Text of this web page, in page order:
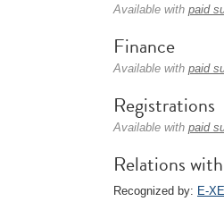
Available with paid
Finance
Available with paid
Registrations
Available with paid
Relations
Recognized by: E-
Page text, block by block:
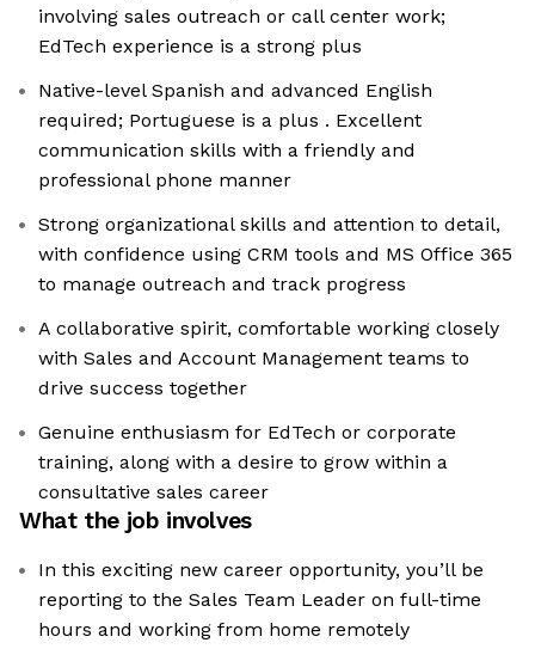
involving sales outreach or call center work;
EdTech experience is a strong plus
Native-level Spanish and advanced English
required; Portuguese is a plus . Excellent
communication skills with a friendly and
professional phone manner
Strong organizational skills and attention to detail,
with confidence using CRM tools and MS Office 365
to manage outreach and track progress
A collaborative spirit, comfortable working closely
with Sales and Account Management teams to
drive success together
Genuine enthusiasm for EdTech or corporate
training, along with a desire to grow within a
consultative sales career
What the job involves
In this exciting new career opportunity, you’ll be
reporting to the Sales Team Leader on full-time
hours and working from home remotely

**What to work on:**
The expected result is an exact transcription of the lines from the one containing "with Sales and Account Management teams to" through the end of the records above; please include both ends.

**Written solution:**
with Sales and Account Management teams to
drive success together
Genuine enthusiasm for EdTech or corporate
training, along with a desire to grow within a
consultative sales career
What the job involves
In this exciting new career opportunity, you’ll be
reporting to the Sales Team Leader on full-time
hours and working from home remotely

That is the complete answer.